> _TRY IT_:
Wherever the word "will" appears in the entries, copy the whole line.

SUPPLIED DATA below:

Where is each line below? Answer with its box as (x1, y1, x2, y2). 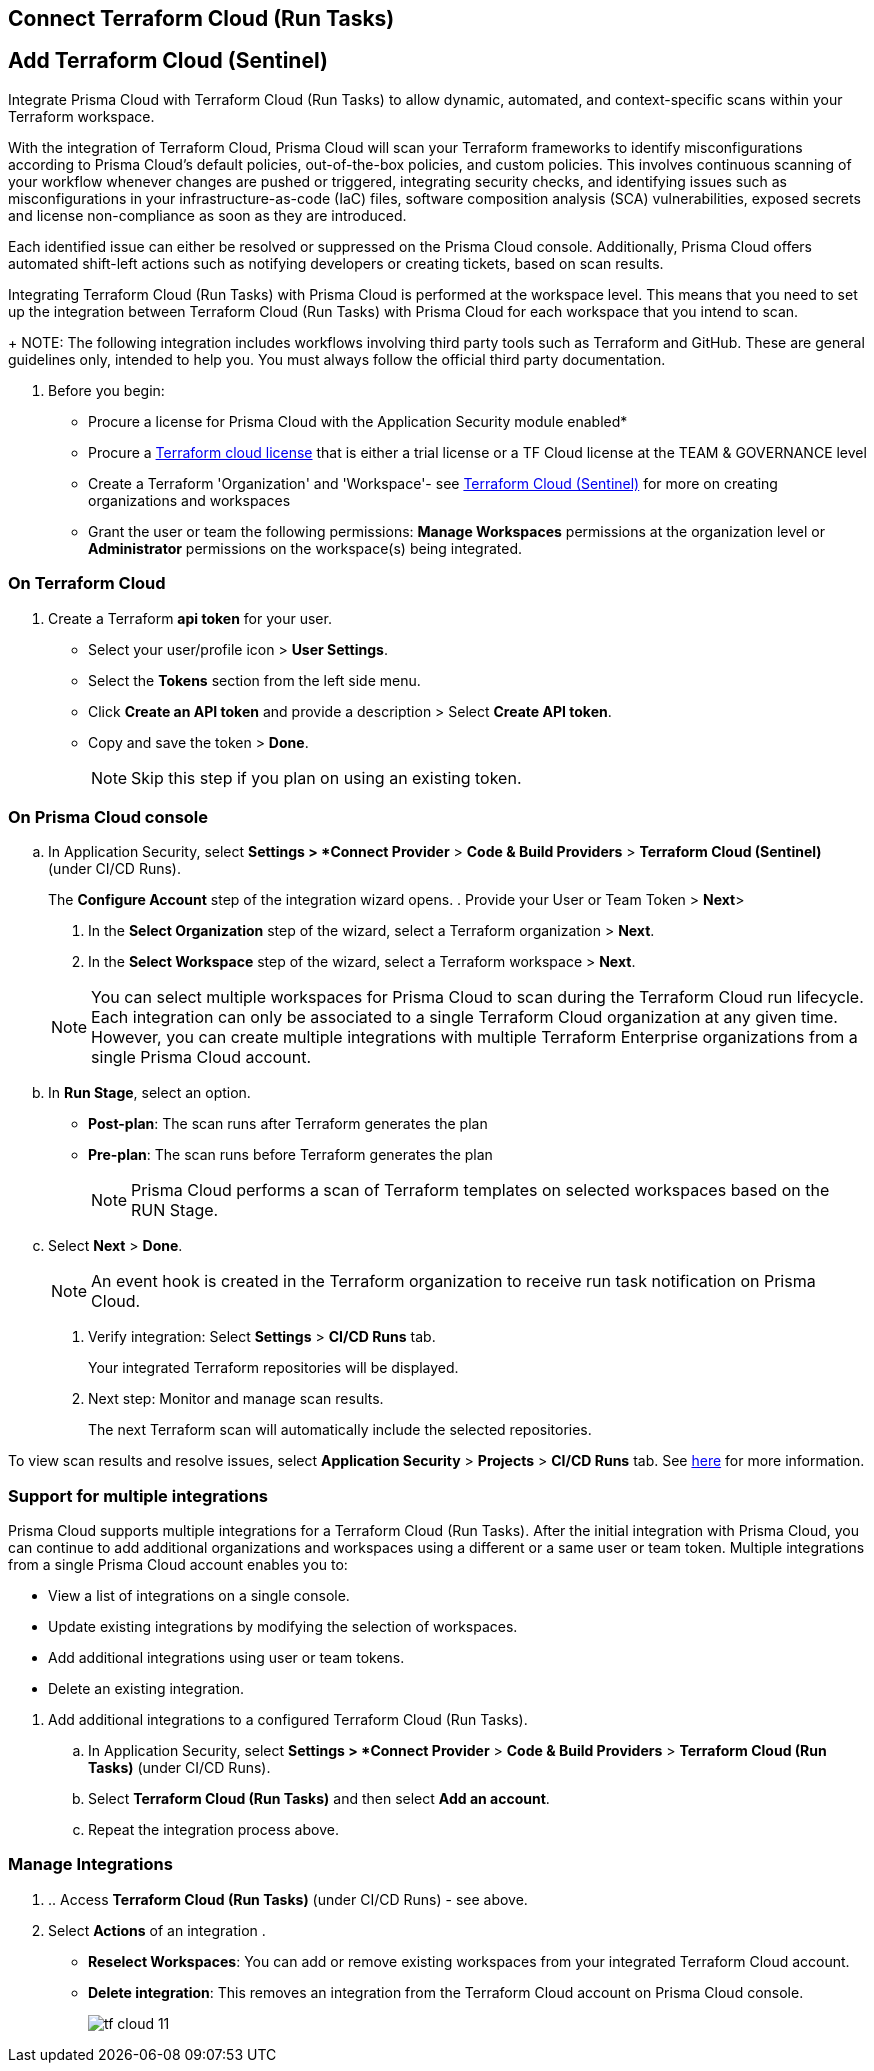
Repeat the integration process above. (88, 1821, 339, 1839)
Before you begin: (48, 381, 165, 399)
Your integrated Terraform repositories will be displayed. (88, 1359, 459, 1377)
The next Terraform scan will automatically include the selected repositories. (88, 1421, 592, 1439)
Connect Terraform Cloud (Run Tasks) (8, 6, 395, 31)
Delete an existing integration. (48, 1680, 245, 1698)
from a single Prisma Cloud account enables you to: (8, 1556, 348, 1574)
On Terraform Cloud (8, 573, 166, 594)

End of SUPPLIED DATA.

> _SOLUTION FOR THIS EXERCISE_:
Your integrated Terraform repositories will be displayed. (88, 1359, 459, 1377)
The next Terraform scan will automatically include the selected repositories. (88, 1421, 592, 1439)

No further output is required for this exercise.